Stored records
==========

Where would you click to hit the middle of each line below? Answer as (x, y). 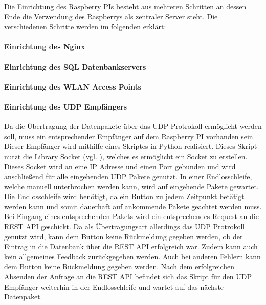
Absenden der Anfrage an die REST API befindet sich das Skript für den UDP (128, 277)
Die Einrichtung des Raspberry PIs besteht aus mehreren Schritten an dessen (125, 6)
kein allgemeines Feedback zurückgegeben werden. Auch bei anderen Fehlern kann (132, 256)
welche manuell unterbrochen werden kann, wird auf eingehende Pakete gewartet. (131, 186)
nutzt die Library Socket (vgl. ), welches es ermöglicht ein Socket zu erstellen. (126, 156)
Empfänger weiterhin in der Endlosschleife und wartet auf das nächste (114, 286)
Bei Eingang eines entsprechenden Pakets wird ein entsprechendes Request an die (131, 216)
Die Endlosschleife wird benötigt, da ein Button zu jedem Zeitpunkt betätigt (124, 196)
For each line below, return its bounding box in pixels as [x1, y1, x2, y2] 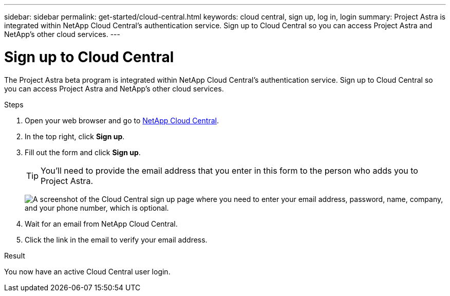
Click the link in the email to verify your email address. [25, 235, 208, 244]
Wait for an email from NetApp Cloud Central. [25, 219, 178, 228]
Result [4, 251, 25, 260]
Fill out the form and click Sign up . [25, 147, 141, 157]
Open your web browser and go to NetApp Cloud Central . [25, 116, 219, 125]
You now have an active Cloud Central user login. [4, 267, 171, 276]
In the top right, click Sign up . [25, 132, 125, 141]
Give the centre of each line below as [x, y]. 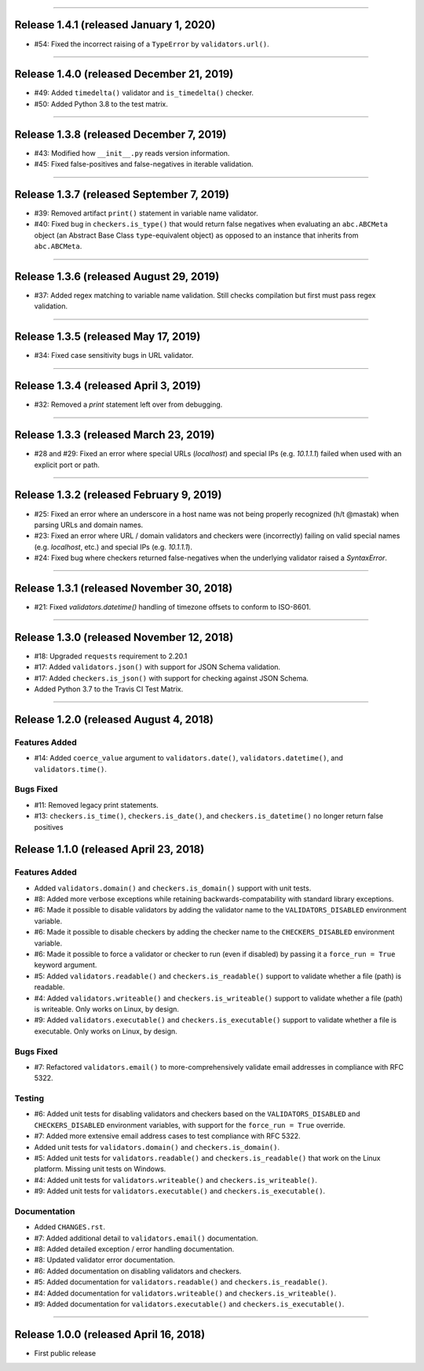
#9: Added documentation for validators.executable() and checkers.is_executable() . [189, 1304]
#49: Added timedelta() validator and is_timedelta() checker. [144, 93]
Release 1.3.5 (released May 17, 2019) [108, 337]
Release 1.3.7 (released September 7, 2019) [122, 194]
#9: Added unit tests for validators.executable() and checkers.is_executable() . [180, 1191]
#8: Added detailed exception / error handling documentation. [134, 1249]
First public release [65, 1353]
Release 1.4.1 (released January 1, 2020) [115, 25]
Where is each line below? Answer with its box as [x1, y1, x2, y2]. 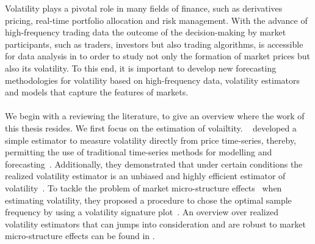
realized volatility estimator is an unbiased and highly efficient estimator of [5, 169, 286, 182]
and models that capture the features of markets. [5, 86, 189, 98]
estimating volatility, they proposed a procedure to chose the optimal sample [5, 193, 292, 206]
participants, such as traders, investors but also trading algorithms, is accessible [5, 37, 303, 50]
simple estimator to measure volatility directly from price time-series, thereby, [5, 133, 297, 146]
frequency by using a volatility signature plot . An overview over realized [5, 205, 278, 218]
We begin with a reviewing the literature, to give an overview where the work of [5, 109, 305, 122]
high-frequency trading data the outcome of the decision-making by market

==========

Each record is to be written out exactly. No picture goes in.

REPLY TO THE TASK:
Where would you click to hit the middle of each line below? Answer as (x, y). 
Absenden der Anfrage an die REST API befindet sich das Skript für den UDP (128, 277)
Die Einrichtung des Raspberry PIs besteht aus mehreren Schritten an dessen (125, 6)
kein allgemeines Feedback zurückgegeben werden. Auch bei anderen Fehlern kann (132, 256)
welche manuell unterbrochen werden kann, wird auf eingehende Pakete gewartet. (131, 186)
nutzt die Library Socket (vgl. ), welches es ermöglicht ein Socket zu erstellen. (126, 156)
Empfänger weiterhin in der Endlosschleife und wartet auf das nächste (114, 286)
Bei Eingang eines entsprechenden Pakets wird ein entsprechendes Request an die (131, 216)
Die Endlosschleife wird benötigt, da ein Button zu jedem Zeitpunkt betätigt (124, 196)
For each line below, return its bounding box in pixels as [x1, y1, x2, y2] 
Click the link in the email to verify your email address. [25, 235, 208, 244]
Wait for an email from NetApp Cloud Central. [25, 219, 178, 228]
Result [4, 251, 25, 260]
Fill out the form and click Sign up . [25, 147, 141, 157]
Open your web browser and go to NetApp Cloud Central . [25, 116, 219, 125]
You now have an active Cloud Central user login. [4, 267, 171, 276]
In the top right, click Sign up . [25, 132, 125, 141]
Give the centre of each line below as [x, y]. 
#9: Added documentation for validators.executable() and checkers.is_executable() . [189, 1304]
#49: Added timedelta() validator and is_timedelta() checker. [144, 93]
Release 1.3.5 (released May 17, 2019) [108, 337]
Release 1.3.7 (released September 7, 2019) [122, 194]
#9: Added unit tests for validators.executable() and checkers.is_executable() . [180, 1191]
#8: Added detailed exception / error handling documentation. [134, 1249]
First public release [65, 1353]
Release 1.4.1 (released January 1, 2020) [115, 25]
Where is each line below? Answer with its box as [x1, y1, x2, y2]. 
realized volatility estimator is an unbiased and highly efficient estimator of [5, 169, 286, 182]
and models that capture the features of markets. [5, 86, 189, 98]
estimating volatility, they proposed a procedure to chose the optimal sample [5, 193, 292, 206]
participants, such as traders, investors but also trading algorithms, is accessible [5, 37, 303, 50]
simple estimator to measure volatility directly from price time-series, thereby, [5, 133, 297, 146]
frequency by using a volatility signature plot . An overview over realized [5, 205, 278, 218]
We begin with a reviewing the literature, to give an overview where the work of [5, 109, 305, 122]
high-frequency trading data the outcome of the decision-making by market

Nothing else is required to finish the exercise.